🤖 AI Summary
Machine translation (MT) quality evaluation traditionally relies on bilingual assessments, which are costly and less reflective of real-world monolingual user scenarios. Method: This study proposes and empirically validates a context-aware monolingual human evaluation paradigm. We design a context-enhanced prompting framework wherein professional translators assign quality scores and annotate errors in the target language only, supplemented by qualitative feedback and statistical testing (p < 0.05) against bilingual baselines. Contribution/Results: Monolingual evaluation achieves high agreement with bilingual evaluation across system-level scoring, pairwise comparisons, and error-type distributions. It improves evaluation efficiency by ~40% while better approximating authentic user conditions. This work provides the first empirical validation of high-fidelity monolingual MT evaluation, establishing a scalable, cost-effective, and practically viable methodology for MT quality assessment.
📝 Abstract
This paper explores the potential of context-aware monolingual human evaluation for assessing machine translation (MT) when no source is given for reference.

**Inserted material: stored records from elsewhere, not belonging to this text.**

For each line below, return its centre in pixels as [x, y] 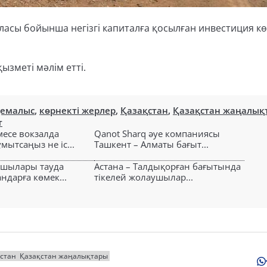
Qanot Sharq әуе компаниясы [157, 133]
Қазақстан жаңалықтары [64, 256]
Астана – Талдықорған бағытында [167, 166]
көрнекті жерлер [77, 110]
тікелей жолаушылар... [144, 177]
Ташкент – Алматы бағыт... [151, 144]
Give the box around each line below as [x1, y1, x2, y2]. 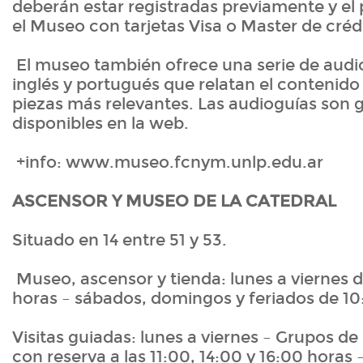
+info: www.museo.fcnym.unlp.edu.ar [12, 152, 323, 173]
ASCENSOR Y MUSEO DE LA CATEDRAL [12, 191, 336, 211]
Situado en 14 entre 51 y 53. [12, 230, 227, 250]
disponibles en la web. [12, 113, 189, 134]
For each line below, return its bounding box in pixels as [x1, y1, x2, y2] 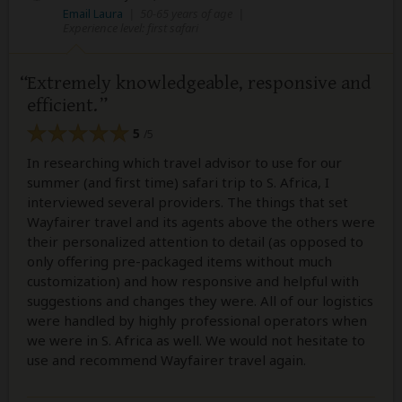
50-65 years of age [140, 5, 232, 22]
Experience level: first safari [63, 20, 198, 37]
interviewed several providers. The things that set [27, 192, 348, 211]
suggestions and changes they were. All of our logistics [27, 291, 373, 310]
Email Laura [63, 5, 123, 22]
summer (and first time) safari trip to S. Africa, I [27, 172, 329, 191]
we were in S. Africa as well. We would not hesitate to [27, 330, 365, 349]
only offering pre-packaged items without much [27, 251, 332, 270]
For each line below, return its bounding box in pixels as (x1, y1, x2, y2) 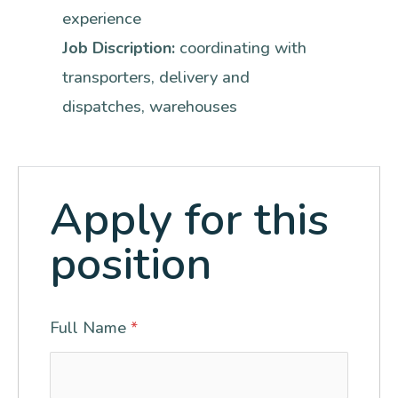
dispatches (62, 96, 141, 118)
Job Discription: (62, 37, 179, 60)
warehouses (149, 96, 237, 118)
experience (62, 8, 141, 30)
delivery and (159, 67, 250, 89)
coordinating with (179, 37, 306, 60)
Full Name (50, 317, 131, 339)
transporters (62, 67, 151, 89)
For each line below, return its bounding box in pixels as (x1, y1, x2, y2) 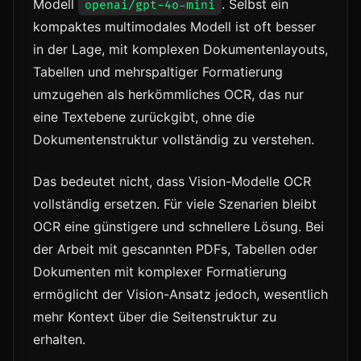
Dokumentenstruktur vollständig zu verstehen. (33, 131, 314, 148)
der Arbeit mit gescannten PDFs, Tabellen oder (33, 241, 317, 258)
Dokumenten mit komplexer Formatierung (33, 263, 287, 280)
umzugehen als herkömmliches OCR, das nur (33, 86, 304, 103)
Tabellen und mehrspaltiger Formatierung (33, 64, 283, 81)
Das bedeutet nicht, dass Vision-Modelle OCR (33, 173, 311, 190)
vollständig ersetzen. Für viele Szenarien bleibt (33, 196, 317, 213)
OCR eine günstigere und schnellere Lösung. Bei (33, 218, 324, 235)
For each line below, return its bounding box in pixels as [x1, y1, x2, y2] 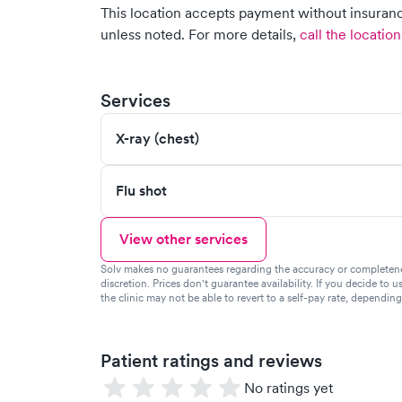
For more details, [188, 25, 296, 43]
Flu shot [116, 181, 167, 200]
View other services [119, 230, 248, 249]
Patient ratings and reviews [100, 350, 322, 371]
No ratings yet [244, 379, 333, 397]
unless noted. [100, 25, 185, 43]
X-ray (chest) [116, 129, 199, 148]
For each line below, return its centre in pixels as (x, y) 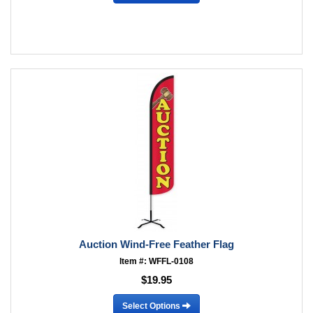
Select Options (152, 306)
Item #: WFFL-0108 (156, 261)
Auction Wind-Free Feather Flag (156, 244)
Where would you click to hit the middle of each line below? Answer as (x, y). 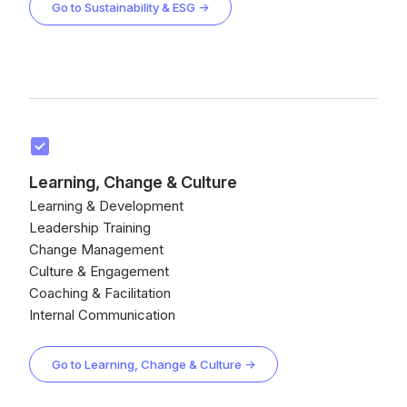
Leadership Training (90, 228)
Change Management (96, 249)
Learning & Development (106, 206)
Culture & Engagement (99, 271)
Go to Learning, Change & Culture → (154, 364)
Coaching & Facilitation (100, 293)
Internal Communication (102, 315)
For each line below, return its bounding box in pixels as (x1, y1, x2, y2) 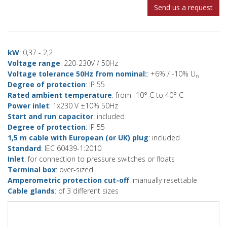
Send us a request (154, 3, 213, 12)
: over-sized (56, 165, 93, 174)
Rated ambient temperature (8, 90, 112, 100)
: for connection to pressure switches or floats (24, 154, 175, 164)
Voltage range (8, 58, 60, 68)
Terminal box (8, 165, 56, 174)
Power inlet (8, 101, 49, 110)
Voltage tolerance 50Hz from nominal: (8, 69, 147, 79)
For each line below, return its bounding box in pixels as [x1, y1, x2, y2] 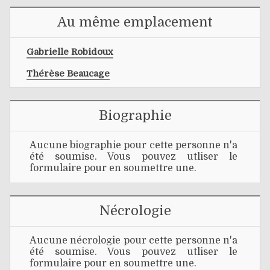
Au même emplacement [57, 14, 213, 30]
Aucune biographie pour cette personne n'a [30, 140, 237, 151]
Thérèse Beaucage [27, 67, 110, 79]
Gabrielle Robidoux [27, 46, 113, 57]
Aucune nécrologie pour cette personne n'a [30, 235, 237, 246]
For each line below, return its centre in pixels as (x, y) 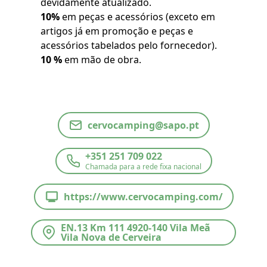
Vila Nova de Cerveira (111, 237)
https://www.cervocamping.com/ (143, 197)
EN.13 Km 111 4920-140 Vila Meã (136, 228)
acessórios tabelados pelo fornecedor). (129, 46)
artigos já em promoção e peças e (117, 31)
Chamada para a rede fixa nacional (143, 167)
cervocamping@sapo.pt (143, 125)
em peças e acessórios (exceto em (137, 17)
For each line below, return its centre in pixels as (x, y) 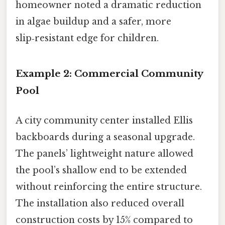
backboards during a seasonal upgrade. (105, 137)
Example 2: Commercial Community (109, 73)
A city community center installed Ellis (104, 121)
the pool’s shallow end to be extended (101, 171)
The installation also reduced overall (100, 204)
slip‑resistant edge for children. (87, 38)
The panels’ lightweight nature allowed (104, 154)
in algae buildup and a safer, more (93, 22)
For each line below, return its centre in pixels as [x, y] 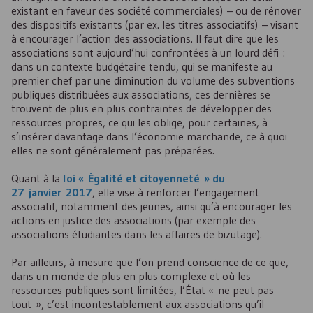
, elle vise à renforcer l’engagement [176, 192]
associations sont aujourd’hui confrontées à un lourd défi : [148, 52]
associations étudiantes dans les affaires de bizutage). [137, 234]
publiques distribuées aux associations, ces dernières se [141, 94]
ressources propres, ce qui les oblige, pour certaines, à [139, 122]
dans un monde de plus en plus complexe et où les [131, 276]
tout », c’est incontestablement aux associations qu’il [138, 304]
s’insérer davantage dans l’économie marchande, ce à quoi [149, 136]
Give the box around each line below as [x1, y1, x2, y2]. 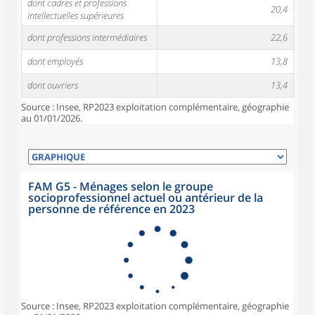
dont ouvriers [27, 79, 78, 91]
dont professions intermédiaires [27, 31, 147, 44]
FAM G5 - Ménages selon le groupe [28, 179, 213, 194]
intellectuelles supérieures [27, 9, 124, 22]
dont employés [27, 55, 83, 67]
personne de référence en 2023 [28, 201, 195, 217]
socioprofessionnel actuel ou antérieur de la [28, 190, 263, 205]
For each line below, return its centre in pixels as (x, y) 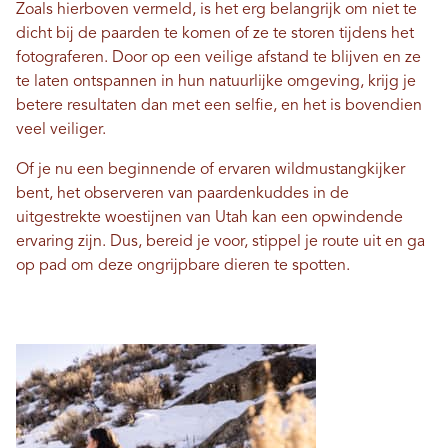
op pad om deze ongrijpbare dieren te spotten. (183, 266)
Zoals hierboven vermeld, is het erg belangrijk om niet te (216, 10)
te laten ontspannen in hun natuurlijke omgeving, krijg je (216, 82)
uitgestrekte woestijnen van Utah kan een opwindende (209, 218)
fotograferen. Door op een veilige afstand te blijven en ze (218, 58)
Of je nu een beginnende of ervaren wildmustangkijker (210, 170)
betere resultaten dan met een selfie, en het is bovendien (219, 106)
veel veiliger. (61, 130)
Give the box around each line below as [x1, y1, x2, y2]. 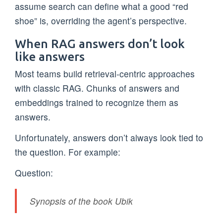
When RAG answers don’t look [15, 36, 185, 51]
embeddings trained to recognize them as [15, 96, 178, 109]
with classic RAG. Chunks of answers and [15, 81, 179, 94]
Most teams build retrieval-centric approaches [15, 67, 195, 80]
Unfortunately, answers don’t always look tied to [15, 131, 203, 144]
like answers [15, 49, 85, 63]
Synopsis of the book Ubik [30, 194, 133, 207]
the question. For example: [15, 146, 120, 159]
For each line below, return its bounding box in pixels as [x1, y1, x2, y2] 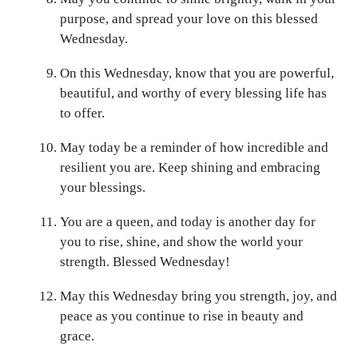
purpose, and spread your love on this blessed [60, 10, 318, 26]
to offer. [60, 105, 105, 121]
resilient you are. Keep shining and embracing [60, 159, 320, 175]
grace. [60, 328, 94, 344]
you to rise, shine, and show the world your [60, 233, 303, 249]
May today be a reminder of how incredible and [60, 139, 328, 155]
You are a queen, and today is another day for [60, 213, 316, 229]
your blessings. [60, 179, 145, 195]
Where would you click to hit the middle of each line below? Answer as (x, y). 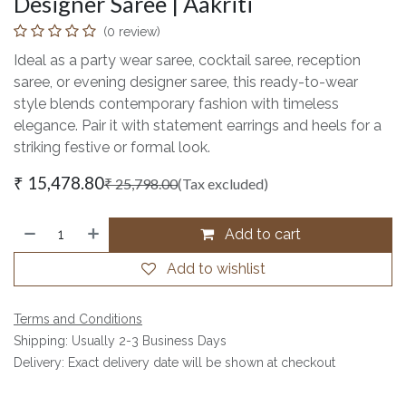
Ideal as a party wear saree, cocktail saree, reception (187, 60)
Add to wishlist (216, 268)
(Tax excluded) (223, 183)
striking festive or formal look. (112, 147)
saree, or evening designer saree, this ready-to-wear (186, 82)
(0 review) (132, 31)
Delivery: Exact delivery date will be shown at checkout (174, 362)
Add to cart (261, 234)
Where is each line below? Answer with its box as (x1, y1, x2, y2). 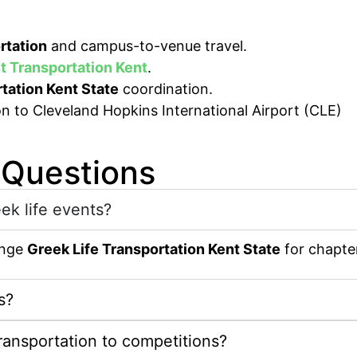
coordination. (119, 80, 213, 98)
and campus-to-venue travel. (47, 37, 247, 55)
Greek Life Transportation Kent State (27, 240, 280, 257)
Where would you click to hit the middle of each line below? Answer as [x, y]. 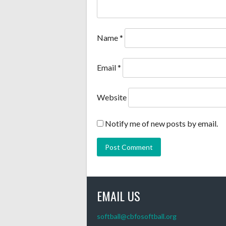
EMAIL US [119, 196]
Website [112, 97]
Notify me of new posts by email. [161, 124]
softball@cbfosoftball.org [137, 216]
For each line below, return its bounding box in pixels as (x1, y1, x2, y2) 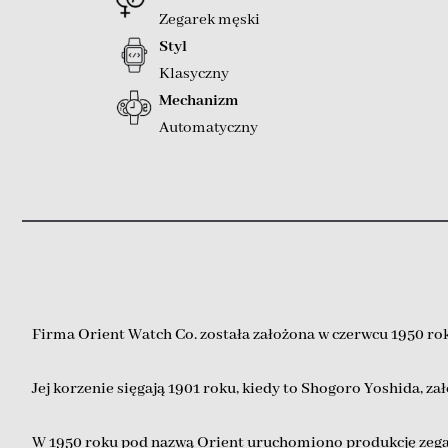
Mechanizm (158, 90, 238, 111)
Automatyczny (158, 117, 258, 138)
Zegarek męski (158, 9, 260, 30)
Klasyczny (158, 63, 229, 84)
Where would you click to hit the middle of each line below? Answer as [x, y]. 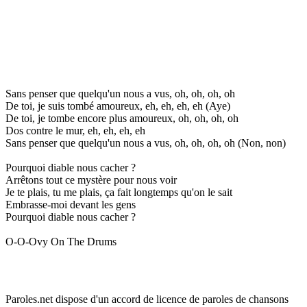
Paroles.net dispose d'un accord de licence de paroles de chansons [147, 299]
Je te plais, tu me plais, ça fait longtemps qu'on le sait [119, 192]
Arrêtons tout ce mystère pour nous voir [91, 180]
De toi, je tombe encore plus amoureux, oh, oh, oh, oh [122, 118]
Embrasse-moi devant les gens [71, 204]
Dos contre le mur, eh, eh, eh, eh [75, 130]
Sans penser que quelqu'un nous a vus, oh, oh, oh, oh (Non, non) [146, 143]
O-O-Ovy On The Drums [61, 241]
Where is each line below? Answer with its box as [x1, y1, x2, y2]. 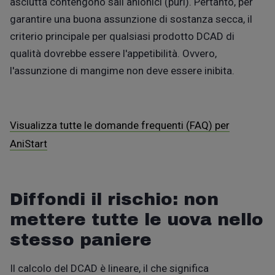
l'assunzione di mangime [10, 64, 124, 77]
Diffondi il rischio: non [10, 189, 219, 209]
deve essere [144, 64, 202, 77]
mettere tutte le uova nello [10, 209, 263, 229]
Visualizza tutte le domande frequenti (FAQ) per [10, 119, 230, 132]
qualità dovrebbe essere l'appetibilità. [10, 47, 182, 60]
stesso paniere [10, 230, 152, 249]
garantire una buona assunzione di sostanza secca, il [10, 12, 252, 25]
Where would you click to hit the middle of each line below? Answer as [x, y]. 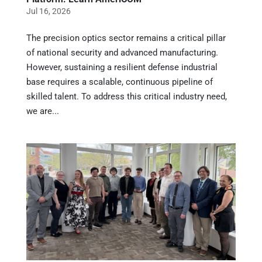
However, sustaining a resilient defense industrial [122, 68]
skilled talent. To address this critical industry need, [126, 97]
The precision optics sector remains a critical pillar [126, 38]
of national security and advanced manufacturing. [122, 53]
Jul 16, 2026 [48, 11]
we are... [42, 111]
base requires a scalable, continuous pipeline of [119, 82]
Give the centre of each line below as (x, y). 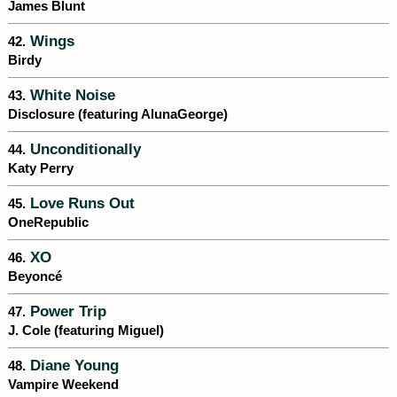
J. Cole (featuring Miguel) (86, 331)
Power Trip (66, 311)
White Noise (70, 95)
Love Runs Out (80, 203)
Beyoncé (35, 277)
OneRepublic (48, 223)
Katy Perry (41, 169)
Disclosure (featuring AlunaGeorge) (118, 115)
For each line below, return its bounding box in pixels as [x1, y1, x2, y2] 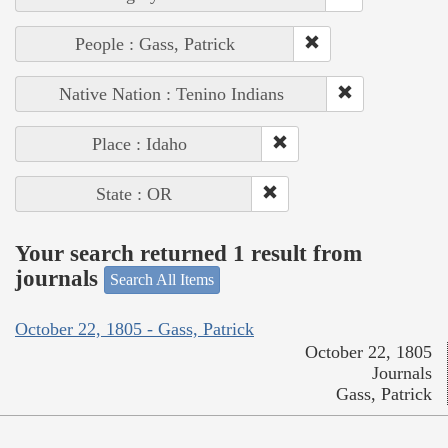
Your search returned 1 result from [15, 240, 362, 266]
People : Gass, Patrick [75, 34, 235, 55]
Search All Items [110, 271, 214, 289]
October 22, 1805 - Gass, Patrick [15, 318, 254, 339]
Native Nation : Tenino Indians [59, 84, 284, 105]
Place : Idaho [91, 134, 187, 155]
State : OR [96, 184, 172, 205]

To this end, we compare monolingual with bilingual evaluations (with source text), under two scenarios: the evaluation of a single MT system, and the comparative evaluation of pairwise MT systems. Four professional translators performed both monolingual and bilingual evaluations by assigning ratings and annotating errors, and providing feedback on their experience. Our findings suggest that context-aware monolingual human evaluation achieves comparable outcomes to human bilingual evaluations, and suggest the feasibility and potential of monolingual evaluation as an efficient approach to assessing MT.